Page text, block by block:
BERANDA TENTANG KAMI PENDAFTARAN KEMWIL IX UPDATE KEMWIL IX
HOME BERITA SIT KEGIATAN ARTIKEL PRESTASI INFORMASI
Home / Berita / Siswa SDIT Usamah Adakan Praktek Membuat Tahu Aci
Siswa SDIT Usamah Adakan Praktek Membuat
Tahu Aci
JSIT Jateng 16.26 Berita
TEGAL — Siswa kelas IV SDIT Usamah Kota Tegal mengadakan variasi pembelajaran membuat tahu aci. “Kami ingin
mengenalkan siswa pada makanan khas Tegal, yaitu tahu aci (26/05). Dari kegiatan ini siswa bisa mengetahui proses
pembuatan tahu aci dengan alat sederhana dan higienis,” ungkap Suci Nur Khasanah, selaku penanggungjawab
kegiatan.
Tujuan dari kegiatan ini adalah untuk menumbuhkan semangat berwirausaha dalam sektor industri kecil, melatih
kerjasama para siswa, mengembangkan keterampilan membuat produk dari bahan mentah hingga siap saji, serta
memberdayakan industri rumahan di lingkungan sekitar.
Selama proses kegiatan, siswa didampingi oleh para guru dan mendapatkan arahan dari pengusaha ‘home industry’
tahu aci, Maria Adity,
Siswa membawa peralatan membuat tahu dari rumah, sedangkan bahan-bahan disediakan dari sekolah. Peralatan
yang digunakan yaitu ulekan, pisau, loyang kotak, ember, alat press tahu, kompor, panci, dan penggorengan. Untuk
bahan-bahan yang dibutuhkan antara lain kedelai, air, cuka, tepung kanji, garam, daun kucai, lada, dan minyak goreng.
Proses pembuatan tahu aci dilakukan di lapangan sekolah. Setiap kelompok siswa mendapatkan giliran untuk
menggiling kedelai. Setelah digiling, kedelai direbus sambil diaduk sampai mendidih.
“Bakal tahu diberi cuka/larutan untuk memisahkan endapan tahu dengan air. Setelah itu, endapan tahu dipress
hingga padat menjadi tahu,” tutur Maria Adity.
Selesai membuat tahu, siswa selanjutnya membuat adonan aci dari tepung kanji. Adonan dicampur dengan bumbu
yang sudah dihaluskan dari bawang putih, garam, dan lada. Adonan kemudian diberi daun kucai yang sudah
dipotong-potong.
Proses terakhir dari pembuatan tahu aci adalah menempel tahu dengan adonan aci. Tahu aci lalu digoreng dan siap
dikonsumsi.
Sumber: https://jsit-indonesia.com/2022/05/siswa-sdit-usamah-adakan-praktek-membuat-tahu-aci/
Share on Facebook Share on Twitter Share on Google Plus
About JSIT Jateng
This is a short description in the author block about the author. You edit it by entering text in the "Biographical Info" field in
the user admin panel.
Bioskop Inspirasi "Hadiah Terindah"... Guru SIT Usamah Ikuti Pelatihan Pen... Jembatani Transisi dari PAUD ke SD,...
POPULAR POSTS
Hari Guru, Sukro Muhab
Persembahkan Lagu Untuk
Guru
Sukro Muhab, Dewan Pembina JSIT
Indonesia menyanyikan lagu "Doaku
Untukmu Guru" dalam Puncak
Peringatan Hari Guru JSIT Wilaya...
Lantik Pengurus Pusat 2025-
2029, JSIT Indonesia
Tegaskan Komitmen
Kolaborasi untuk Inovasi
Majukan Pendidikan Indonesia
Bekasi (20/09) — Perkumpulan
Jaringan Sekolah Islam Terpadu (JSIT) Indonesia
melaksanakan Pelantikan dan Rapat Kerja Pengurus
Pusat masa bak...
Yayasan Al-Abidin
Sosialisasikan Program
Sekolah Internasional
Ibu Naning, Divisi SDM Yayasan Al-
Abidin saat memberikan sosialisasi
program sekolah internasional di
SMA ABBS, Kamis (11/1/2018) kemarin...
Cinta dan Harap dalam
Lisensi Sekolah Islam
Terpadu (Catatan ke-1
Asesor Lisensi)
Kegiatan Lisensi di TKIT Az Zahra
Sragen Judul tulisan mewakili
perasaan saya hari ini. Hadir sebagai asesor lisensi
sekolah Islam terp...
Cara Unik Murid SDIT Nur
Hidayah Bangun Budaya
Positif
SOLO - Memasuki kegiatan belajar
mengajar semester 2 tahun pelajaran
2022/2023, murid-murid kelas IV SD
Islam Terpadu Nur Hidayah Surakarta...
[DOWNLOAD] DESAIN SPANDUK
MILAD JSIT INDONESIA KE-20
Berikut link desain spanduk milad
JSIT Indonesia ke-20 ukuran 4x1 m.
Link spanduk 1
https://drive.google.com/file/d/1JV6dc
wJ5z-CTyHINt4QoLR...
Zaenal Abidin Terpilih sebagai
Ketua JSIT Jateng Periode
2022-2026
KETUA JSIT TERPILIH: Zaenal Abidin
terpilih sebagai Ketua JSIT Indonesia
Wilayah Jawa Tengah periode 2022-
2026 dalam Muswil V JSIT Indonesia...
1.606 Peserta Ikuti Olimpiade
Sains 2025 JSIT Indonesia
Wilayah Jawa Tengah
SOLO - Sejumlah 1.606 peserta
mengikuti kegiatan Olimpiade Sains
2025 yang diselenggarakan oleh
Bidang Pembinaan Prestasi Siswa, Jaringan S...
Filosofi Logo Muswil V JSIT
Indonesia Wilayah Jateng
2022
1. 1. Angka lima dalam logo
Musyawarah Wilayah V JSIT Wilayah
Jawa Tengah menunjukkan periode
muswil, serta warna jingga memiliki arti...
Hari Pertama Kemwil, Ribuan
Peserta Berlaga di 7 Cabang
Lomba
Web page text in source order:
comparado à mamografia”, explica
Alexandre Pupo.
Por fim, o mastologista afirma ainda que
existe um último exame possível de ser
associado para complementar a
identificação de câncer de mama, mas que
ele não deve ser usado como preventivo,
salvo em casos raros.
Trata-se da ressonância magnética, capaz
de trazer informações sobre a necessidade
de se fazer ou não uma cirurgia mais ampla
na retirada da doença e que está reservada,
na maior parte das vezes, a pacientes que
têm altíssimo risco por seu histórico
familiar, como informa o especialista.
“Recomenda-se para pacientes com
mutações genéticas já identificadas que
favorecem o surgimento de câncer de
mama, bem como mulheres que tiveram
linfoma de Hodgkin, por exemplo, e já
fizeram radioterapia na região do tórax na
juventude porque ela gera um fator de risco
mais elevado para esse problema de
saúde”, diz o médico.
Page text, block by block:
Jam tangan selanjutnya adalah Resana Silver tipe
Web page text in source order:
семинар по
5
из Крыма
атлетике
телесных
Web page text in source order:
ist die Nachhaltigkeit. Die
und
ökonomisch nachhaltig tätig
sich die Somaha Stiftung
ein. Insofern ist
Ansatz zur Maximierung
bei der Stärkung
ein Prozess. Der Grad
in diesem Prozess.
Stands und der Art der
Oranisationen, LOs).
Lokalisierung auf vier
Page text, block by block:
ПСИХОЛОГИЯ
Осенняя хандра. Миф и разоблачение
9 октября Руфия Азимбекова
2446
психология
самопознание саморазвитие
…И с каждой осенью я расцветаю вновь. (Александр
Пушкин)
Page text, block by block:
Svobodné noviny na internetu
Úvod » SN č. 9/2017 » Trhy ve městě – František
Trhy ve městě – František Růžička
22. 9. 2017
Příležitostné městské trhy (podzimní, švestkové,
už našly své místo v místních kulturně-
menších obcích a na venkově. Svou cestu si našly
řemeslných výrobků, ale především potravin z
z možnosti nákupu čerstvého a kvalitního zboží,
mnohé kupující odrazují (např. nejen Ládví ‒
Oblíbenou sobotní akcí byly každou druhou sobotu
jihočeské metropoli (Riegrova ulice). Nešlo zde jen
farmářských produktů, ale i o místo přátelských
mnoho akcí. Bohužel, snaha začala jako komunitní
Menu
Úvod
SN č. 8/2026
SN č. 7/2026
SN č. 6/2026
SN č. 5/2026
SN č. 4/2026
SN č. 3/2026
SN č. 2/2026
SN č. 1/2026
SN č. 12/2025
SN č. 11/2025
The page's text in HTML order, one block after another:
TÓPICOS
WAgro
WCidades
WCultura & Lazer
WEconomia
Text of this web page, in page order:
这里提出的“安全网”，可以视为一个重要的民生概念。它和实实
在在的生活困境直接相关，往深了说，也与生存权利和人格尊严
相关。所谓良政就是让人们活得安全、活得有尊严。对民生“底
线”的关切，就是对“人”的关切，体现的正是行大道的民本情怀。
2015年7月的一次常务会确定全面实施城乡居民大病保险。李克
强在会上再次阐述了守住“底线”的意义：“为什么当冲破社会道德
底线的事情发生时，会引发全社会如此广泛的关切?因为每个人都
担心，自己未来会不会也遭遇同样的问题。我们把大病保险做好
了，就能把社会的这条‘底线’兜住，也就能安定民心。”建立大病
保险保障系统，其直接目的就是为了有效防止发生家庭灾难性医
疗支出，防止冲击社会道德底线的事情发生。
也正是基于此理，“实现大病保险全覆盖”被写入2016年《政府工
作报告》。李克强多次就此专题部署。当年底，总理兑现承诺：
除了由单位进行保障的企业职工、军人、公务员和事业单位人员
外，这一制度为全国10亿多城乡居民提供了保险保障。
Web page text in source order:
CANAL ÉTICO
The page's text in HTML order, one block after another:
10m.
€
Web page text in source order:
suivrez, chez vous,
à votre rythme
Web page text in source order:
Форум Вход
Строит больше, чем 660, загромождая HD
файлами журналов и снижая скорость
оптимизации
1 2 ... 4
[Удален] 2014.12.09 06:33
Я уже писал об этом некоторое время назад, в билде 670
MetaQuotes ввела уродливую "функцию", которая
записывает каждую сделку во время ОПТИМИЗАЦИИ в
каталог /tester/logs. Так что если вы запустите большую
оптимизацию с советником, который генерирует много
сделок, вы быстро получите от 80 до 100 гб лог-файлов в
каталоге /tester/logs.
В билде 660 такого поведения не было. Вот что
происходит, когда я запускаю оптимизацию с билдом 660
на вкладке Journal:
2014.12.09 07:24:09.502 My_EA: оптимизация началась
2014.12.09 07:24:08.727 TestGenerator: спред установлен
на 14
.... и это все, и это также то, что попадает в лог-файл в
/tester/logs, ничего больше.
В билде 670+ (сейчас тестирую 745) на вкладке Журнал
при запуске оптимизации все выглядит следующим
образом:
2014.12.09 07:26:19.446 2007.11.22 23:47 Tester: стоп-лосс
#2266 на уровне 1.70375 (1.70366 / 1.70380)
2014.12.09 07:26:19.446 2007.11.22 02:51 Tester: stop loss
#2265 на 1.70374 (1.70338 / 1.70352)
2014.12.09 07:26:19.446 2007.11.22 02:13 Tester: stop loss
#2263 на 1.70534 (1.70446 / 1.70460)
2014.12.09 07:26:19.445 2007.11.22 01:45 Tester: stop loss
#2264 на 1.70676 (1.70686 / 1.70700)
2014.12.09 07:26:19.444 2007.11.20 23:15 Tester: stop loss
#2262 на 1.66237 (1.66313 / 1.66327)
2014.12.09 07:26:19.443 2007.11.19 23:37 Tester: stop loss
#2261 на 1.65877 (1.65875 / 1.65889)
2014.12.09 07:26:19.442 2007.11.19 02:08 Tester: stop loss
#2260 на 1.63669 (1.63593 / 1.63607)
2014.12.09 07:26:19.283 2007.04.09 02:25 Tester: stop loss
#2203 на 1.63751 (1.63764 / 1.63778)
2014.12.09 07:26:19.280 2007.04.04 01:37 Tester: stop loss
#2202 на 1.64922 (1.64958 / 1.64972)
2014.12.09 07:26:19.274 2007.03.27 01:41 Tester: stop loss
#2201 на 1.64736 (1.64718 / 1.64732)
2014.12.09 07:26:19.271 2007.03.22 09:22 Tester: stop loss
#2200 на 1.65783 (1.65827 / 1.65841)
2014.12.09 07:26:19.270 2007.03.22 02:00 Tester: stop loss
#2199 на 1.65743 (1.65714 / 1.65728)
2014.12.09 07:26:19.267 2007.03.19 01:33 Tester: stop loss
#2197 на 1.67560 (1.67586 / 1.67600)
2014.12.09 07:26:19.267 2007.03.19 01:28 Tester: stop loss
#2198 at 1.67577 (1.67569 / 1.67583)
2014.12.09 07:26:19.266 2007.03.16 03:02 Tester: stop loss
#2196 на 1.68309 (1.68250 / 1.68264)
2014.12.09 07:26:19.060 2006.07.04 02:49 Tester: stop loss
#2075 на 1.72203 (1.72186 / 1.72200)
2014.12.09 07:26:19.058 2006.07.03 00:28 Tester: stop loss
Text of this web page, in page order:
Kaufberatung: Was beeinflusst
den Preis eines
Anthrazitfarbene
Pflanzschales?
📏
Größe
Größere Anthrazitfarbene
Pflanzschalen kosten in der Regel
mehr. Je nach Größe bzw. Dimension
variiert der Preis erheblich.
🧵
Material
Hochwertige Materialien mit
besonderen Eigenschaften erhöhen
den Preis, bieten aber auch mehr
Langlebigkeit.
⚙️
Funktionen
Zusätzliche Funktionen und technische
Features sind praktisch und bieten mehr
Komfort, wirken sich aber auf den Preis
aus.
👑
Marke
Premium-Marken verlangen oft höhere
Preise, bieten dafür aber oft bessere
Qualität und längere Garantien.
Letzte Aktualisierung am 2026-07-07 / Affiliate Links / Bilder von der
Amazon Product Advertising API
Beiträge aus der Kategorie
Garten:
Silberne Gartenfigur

##############################

TASK INSTRUCTIONS: Search the listing for "siap" and copy each line holding it.

ANSWER BOX:
kerjasama para siswa, mengembangkan keterampilan membuat produk dari bahan mentah hingga siap saji, serta
Proses terakhir dari pembuatan tahu aci adalah menempel tahu dengan adonan aci. Tahu aci lalu digoreng dan siap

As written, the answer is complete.